When a compilation is successful (there are no errors), the driver
checks the bit and emits an "unused argument" warning for any arguments
which were never accessed. This is conservative (the argument may not
have been used to do what the user wanted) but still catches the most
obvious cases.

Relation to GCC Driver Concepts
-------------------------------

For those familiar with the gcc driver, this section provides a brief
overview of how things from the gcc driver map to the clang driver.

-  **Driver Driver**

   The driver driver is fully integrated into the clang driver. The
   driver simply constructs additional Actions to bind the architecture
   during the *Pipeline* phase. The tool chain specific argument
   translation is responsible for handling ``-Xarch_``.

   The one caveat is that this approach requires ``-Xarch_`` not be used
   to alter the compilation itself (for example, one cannot provide
   ``-S`` as an ``-Xarch_`` argument). The driver attempts to reject
   such invocations, and overall there isn't a good reason to abuse
   ``-Xarch_`` to that end in practice.

   The upside is that the clang driver is more efficient and does little
   extra work to support universal builds.
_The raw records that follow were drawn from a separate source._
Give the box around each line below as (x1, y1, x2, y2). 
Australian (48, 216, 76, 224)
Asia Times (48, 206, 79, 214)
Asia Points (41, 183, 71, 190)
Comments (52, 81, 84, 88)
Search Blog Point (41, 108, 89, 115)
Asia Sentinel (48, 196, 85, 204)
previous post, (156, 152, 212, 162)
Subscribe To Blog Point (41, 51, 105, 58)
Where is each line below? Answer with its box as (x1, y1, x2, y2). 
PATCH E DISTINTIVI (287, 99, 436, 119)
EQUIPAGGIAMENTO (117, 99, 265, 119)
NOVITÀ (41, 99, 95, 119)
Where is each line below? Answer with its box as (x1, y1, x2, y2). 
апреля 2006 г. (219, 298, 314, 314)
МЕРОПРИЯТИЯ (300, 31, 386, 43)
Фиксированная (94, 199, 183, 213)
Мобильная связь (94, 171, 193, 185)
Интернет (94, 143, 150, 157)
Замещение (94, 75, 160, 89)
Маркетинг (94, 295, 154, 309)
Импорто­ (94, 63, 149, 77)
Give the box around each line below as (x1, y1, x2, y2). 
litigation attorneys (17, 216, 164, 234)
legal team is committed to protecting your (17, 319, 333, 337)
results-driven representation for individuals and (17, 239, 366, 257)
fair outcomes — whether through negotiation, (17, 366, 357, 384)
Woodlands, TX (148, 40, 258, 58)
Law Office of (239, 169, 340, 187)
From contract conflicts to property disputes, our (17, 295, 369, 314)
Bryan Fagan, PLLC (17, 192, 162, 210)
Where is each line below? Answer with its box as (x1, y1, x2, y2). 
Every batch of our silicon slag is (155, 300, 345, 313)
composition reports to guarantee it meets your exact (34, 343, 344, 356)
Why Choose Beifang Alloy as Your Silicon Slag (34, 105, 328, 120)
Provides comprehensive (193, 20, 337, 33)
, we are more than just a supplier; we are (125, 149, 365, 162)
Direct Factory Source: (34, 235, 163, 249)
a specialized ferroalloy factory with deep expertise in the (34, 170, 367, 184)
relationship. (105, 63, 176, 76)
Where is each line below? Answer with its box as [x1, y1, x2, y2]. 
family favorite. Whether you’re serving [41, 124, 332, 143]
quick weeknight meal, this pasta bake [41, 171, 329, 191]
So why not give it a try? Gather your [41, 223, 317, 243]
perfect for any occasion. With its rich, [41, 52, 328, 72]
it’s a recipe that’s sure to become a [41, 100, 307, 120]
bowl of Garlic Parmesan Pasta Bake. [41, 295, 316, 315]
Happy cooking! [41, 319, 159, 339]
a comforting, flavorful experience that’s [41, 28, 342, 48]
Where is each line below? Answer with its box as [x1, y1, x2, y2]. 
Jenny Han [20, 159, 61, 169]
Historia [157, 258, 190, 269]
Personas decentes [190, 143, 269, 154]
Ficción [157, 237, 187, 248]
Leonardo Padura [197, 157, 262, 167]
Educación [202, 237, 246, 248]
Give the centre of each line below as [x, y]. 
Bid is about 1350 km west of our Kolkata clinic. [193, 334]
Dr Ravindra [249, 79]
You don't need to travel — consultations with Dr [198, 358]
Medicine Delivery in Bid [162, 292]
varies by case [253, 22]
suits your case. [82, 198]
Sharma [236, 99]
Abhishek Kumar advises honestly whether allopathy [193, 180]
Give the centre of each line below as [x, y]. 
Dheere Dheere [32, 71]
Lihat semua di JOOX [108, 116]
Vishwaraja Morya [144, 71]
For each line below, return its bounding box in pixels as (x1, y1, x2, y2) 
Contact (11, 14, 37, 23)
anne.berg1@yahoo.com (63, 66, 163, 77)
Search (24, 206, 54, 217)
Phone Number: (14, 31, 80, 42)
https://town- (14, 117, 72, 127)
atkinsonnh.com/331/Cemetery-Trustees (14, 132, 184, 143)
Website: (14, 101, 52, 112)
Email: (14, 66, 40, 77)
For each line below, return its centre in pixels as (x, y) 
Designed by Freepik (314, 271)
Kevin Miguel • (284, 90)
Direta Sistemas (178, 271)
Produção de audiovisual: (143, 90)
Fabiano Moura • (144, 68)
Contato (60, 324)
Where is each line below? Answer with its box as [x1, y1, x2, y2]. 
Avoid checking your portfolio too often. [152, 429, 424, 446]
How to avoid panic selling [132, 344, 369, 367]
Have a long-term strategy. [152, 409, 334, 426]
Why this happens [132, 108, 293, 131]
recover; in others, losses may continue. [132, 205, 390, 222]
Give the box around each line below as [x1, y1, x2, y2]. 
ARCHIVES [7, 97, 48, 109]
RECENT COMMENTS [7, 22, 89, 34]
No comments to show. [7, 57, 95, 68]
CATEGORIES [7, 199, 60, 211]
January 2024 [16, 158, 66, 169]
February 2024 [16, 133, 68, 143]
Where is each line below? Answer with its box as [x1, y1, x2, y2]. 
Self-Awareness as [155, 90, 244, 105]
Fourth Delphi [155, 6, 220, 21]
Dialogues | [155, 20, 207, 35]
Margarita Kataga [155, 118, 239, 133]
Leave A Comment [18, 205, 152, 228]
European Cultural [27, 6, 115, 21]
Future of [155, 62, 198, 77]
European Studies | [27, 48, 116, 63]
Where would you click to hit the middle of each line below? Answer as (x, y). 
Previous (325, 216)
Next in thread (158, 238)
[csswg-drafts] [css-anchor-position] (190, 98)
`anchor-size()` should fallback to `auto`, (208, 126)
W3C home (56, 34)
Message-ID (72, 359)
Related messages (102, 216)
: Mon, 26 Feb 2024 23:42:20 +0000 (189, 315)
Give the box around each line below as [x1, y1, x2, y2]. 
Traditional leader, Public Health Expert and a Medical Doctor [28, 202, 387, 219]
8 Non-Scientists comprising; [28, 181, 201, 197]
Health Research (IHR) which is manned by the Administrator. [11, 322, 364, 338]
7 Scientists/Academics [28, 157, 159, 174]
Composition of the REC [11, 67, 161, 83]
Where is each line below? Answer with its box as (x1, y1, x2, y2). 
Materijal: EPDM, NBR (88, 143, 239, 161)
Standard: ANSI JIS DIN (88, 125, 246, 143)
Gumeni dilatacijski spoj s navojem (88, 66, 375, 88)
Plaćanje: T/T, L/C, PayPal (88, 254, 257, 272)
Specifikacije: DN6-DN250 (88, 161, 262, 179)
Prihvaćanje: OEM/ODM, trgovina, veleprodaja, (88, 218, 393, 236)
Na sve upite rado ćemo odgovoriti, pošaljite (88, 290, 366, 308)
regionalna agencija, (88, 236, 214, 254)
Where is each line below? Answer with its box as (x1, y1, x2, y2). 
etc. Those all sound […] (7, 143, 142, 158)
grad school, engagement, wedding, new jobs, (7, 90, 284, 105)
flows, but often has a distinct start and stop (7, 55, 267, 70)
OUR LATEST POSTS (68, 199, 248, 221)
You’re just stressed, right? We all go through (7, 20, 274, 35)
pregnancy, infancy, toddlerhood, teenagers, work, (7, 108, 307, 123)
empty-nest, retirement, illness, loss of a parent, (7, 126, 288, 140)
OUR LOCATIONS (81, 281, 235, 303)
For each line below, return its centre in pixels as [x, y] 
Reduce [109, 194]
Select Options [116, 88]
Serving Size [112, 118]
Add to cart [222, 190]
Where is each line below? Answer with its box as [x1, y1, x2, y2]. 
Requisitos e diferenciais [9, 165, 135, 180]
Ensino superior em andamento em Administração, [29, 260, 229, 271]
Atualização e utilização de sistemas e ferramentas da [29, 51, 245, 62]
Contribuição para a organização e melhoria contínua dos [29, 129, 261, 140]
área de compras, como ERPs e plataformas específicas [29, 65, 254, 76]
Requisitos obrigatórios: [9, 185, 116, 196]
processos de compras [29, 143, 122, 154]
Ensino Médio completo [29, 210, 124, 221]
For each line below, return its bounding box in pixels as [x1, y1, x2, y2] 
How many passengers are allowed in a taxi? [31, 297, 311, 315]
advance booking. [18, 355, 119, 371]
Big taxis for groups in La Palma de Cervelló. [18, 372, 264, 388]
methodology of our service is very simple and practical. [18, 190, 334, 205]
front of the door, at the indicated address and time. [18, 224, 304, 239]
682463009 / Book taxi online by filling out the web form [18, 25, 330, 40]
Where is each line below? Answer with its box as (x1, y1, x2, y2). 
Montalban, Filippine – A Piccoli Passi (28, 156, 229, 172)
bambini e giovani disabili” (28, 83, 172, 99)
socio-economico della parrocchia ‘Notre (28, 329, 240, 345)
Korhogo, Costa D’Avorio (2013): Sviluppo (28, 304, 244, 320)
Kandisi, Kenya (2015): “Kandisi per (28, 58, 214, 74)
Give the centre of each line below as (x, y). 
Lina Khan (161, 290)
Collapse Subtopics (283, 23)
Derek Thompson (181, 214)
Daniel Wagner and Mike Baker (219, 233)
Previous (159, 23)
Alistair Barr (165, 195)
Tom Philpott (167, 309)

It also provides better error
   reporting and UI consistency.

-  **Specs**

   The clang driver has no direct correspondent for "specs". The
   majority of the functionality that is embedded in specs is in the
   Tool specific argument translation routines. The parts of specs which
   control the compilation pipeline are generally part of the *Pipeline*
   stage.

-  **Toolchains**

   The gcc driver has no direct understanding of tool chains. Each gcc
   binary roughly corresponds to the information which is embedded
   inside a single ToolChain.

   The clang driver is intended to be portable and support complex
   compilation environments. All platform and tool chain specific code
   should be protected behind either abstract or well defined interfaces
   (such as whether the platform supports use as a driver driver).